I'm a bit lost - we were discussing a missing state dict key, now we are discussing invalid translation.

Did my suggestion help to resolve the problem of the missing key and now you're presenting the next issue?

Wrt to your transformers result with your model, do you get any better behavior if you encode the tokens via transformers and then feed it to generate? perhaps the dict has somehow changed? though a repeated 21 is suspiciously bad.

tagucci commented 3 years ago

@stas00

Did my suggestion help to resolve the problem of the missing key and now you're presenting the next issue?

Yes, thanks for the helpful comments. Sorry, I should post it as another issue.

do you get any better behavior if you encode the tokens via transformers and then feed it to generate?

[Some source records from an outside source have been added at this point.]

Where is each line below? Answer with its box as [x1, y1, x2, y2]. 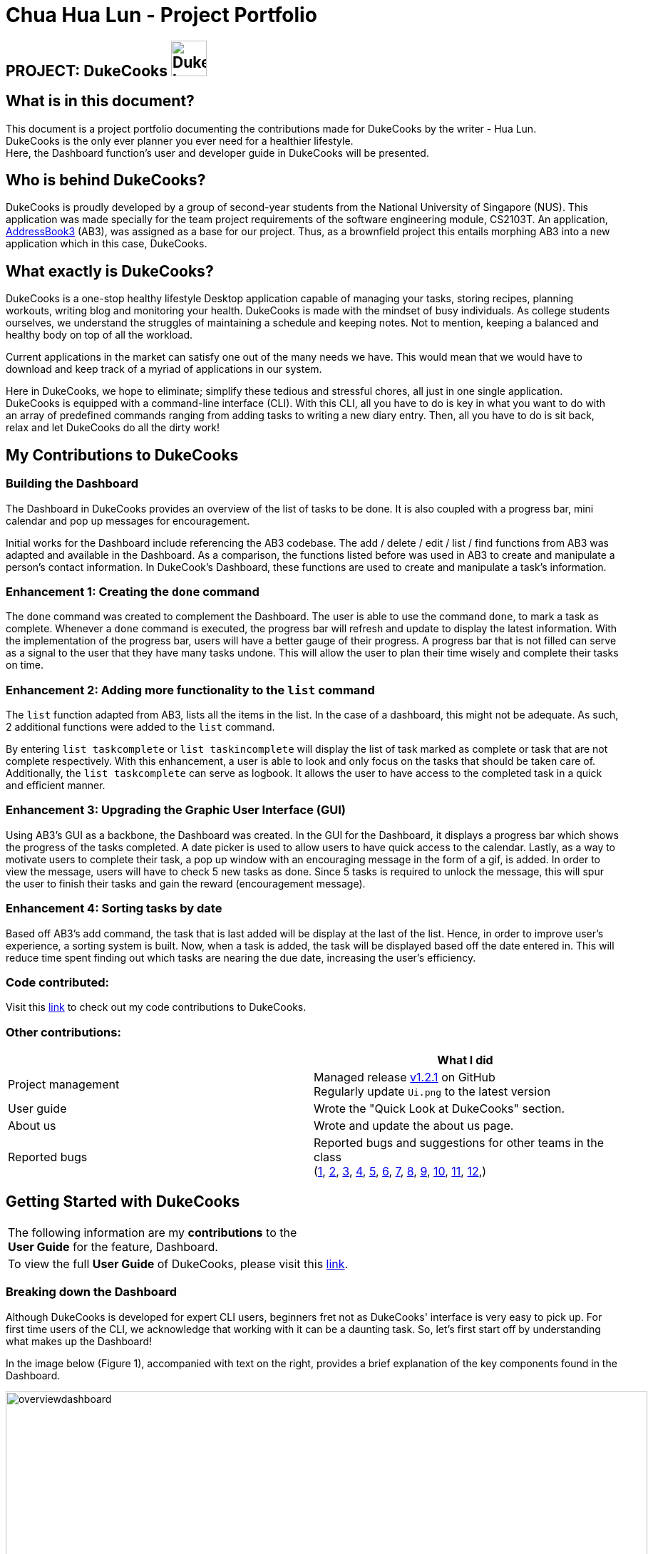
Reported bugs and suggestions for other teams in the [314, 1136, 604, 1150]
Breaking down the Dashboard [6, 1285, 177, 1300]
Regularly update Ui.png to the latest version [314, 1084, 551, 1098]
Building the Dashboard [6, 476, 139, 491]
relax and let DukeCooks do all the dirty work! [6, 421, 220, 434]
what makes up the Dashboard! [6, 1334, 153, 1347]
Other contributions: [6, 1024, 121, 1039]
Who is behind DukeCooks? [6, 171, 206, 190]
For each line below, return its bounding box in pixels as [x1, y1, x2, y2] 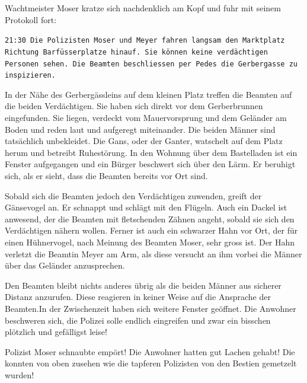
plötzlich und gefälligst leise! [5, 325, 107, 338]
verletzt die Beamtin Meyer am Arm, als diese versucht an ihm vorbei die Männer [5, 247, 302, 260]
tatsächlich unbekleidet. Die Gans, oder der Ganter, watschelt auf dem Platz [5, 135, 283, 147]
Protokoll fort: [5, 13, 57, 25]
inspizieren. [5, 71, 56, 80]
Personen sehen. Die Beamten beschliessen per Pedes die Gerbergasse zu [5, 59, 298, 68]
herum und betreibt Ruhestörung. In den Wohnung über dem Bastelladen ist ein [5, 146, 298, 158]
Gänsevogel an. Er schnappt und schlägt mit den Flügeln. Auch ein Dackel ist [5, 201, 287, 213]
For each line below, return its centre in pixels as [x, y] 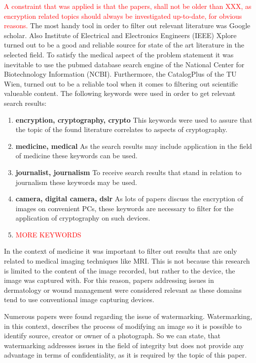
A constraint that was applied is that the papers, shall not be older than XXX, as [128, 6]
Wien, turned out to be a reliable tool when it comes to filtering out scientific [121, 83]
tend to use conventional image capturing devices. [79, 299]
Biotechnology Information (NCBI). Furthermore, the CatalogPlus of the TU [120, 74]
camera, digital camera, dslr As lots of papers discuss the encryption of [129, 199]
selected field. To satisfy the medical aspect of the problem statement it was [119, 54]
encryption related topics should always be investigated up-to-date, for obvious [123, 16]
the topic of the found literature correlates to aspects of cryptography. [121, 129]
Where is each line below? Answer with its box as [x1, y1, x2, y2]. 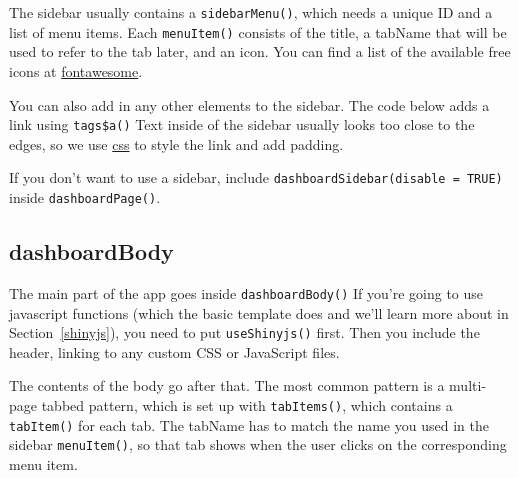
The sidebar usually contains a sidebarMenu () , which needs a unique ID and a [9, 2, 493, 22]
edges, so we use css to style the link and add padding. [9, 133, 344, 154]
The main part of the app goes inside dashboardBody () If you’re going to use [9, 282, 484, 303]
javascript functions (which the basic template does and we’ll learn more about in [9, 302, 509, 323]
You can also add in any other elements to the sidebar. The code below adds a [9, 94, 490, 115]
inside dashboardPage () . [9, 187, 161, 207]
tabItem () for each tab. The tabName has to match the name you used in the [9, 414, 489, 435]
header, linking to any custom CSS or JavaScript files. [9, 341, 340, 362]
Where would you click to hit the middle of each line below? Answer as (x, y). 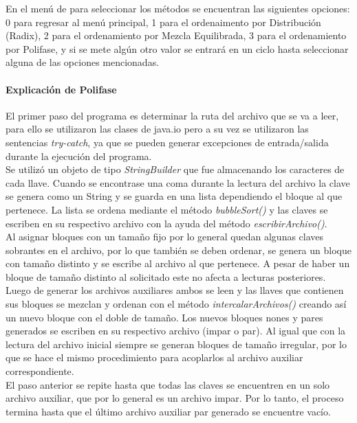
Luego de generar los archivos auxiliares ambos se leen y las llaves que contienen (175, 290)
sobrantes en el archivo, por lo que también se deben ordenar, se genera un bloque (178, 250)
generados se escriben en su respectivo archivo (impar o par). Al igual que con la (176, 331)
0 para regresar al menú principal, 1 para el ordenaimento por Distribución (163, 22)
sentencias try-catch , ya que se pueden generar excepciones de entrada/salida (167, 142)
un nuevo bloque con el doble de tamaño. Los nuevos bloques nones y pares (164, 317)
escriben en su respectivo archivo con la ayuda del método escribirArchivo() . (166, 223)
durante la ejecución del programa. (79, 156)
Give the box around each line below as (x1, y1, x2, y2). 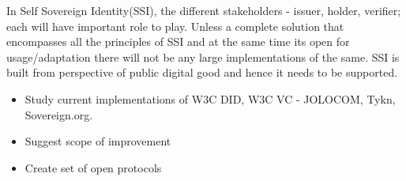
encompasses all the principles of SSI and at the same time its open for (6, 33, 350, 50)
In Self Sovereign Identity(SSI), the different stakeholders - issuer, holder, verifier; (6, 2, 401, 18)
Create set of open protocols (24, 159, 162, 175)
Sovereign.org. (24, 106, 93, 123)
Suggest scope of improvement (24, 133, 171, 149)
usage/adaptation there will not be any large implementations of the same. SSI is (6, 48, 400, 65)
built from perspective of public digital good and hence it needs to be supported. (6, 64, 398, 81)
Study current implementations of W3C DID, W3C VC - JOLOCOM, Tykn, (24, 90, 396, 107)
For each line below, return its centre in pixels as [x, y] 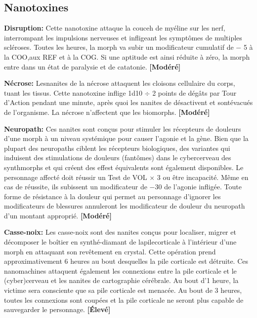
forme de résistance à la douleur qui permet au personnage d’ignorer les [112, 196]
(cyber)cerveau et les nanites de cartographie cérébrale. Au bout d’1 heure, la [121, 280]
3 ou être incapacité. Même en [203, 177]
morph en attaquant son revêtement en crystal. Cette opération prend [110, 251]
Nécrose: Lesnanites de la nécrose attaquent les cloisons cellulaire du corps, [120, 83]
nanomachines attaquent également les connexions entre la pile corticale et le [120, 270]
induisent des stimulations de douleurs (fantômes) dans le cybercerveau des [118, 158]
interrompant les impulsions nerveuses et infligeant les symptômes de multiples [123, 37]
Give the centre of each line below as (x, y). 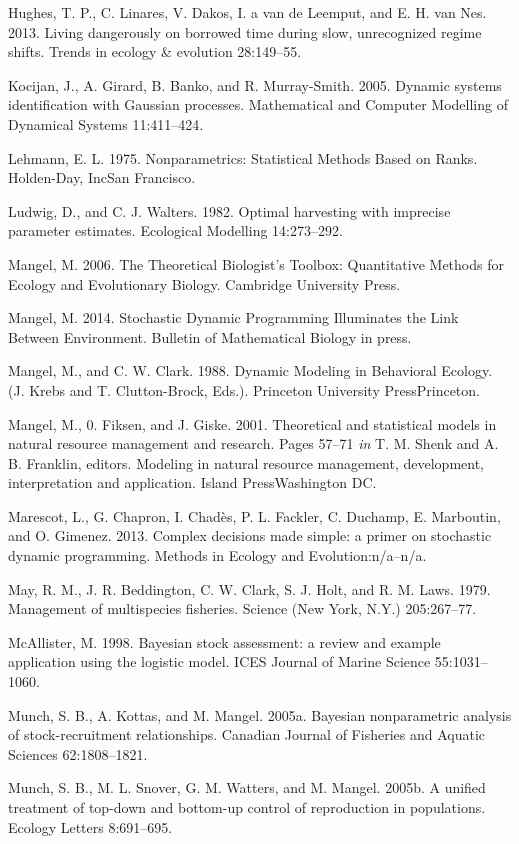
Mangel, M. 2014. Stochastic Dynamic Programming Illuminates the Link (233, 317)
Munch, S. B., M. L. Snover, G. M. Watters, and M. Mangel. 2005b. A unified (247, 787)
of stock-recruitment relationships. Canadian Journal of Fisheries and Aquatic (247, 734)
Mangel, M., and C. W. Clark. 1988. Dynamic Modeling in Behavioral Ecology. (250, 370)
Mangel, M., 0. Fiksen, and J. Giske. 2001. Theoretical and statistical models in (252, 423)
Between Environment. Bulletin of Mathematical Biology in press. (210, 336)
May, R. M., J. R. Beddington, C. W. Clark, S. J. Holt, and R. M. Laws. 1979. (249, 588)
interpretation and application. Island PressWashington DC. (192, 482)
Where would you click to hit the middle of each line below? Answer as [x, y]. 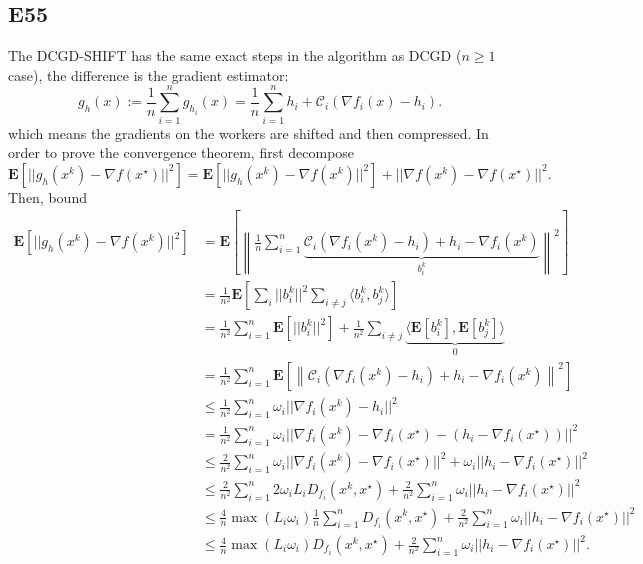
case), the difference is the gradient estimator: [148, 74]
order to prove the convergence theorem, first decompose [181, 152]
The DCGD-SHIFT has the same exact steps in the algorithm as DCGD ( [235, 55]
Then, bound [47, 196]
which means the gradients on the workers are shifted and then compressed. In [248, 132]
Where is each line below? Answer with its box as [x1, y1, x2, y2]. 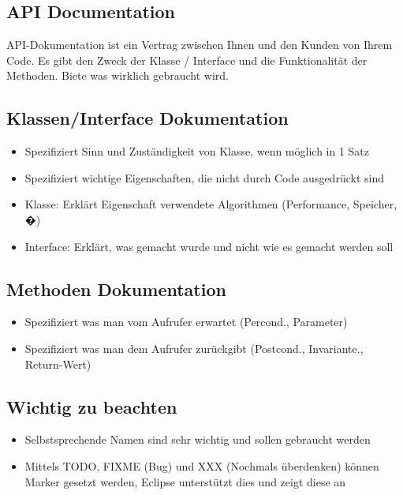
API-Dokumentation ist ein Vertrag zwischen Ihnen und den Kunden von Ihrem [6, 36, 393, 53]
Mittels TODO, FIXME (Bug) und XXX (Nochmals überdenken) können [24, 457, 379, 474]
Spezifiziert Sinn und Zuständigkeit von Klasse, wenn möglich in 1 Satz [24, 143, 370, 159]
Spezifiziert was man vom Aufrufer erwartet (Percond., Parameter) [24, 313, 348, 330]
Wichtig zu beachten [6, 394, 177, 418]
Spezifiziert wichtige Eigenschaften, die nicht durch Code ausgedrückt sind [24, 169, 384, 186]
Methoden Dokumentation [6, 276, 226, 301]
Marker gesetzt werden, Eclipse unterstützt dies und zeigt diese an [24, 473, 346, 489]
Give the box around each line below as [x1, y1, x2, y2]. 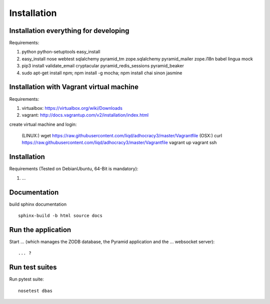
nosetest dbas [18, 288, 52, 294]
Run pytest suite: [9, 276, 44, 282]
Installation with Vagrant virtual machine [9, 83, 138, 91]
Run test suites [9, 263, 57, 272]
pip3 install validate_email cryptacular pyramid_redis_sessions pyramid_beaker [21, 63, 184, 69]
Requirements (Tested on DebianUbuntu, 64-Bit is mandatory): [9, 166, 138, 172]
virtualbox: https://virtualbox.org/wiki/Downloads [21, 105, 122, 111]
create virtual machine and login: [9, 121, 77, 127]
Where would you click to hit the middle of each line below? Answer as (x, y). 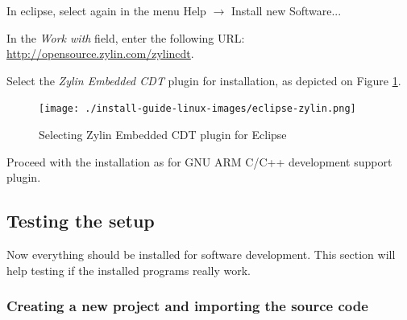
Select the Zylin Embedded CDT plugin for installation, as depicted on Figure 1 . (204, 80)
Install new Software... (286, 10)
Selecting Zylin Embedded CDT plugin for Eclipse (163, 135)
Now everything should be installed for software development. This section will (201, 254)
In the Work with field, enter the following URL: (126, 37)
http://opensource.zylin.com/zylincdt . (100, 53)
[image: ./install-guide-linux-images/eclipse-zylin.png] (197, 109)
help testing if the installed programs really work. (129, 270)
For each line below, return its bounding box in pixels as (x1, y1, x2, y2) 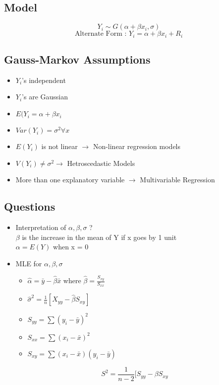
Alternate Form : (74, 30, 127, 38)
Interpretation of (15, 222, 66, 232)
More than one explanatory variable (15, 174, 125, 185)
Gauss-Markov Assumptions (4, 52, 151, 67)
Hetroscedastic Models (67, 157, 135, 168)
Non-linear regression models (93, 141, 180, 152)
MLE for (15, 258, 42, 268)
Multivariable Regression (140, 174, 215, 185)
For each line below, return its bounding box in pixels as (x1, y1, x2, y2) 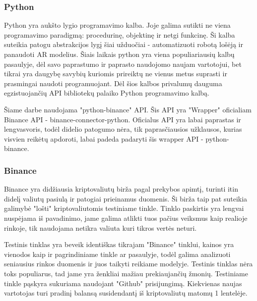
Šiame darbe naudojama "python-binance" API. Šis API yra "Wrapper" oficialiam (4, 104, 252, 114)
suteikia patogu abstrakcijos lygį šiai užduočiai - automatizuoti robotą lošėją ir (4, 39, 243, 50)
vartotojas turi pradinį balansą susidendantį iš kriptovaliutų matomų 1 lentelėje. (4, 288, 248, 298)
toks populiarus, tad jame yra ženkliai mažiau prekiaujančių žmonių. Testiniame (4, 268, 248, 278)
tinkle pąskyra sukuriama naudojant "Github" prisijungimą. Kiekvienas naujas (4, 278, 242, 288)
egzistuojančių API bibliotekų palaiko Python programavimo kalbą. (4, 88, 210, 98)
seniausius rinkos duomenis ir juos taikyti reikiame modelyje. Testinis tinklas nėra (4, 258, 253, 269)
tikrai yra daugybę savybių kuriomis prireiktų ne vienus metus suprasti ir (4, 68, 227, 79)

I do not use transformers tokenizer because my fairseq model has a different vocab size, and it's impossible to encode/decode by a single tokenizer model. Converting token to id is used by fairseq's Dictionary. I'll post another issue if necessary after scrutinizing my code.

Thanks for the big help!

stas00 commented 3 years ago

Thank you for clarifying that your original issue has been resolved. Please feel free to close this issue when you feel it's working for you.

Based on your comments, I'm concerned about 2 things:

  1. your different dictionaries - a model has to come with the exact dict it was trained on, after conversion too. So it sounds that something isn't right there. If you're not sure what's happening perhaps try to clarify how it came to be that your fairseq model has a different vocab size.
  2. perhaps that output_projection layer is getting in the way of your model if it was trained without it. You could try to hunt down the few lines where it's used in the code and and bypass it and test whether your translation works then. If you're comfortable editing the source code that is.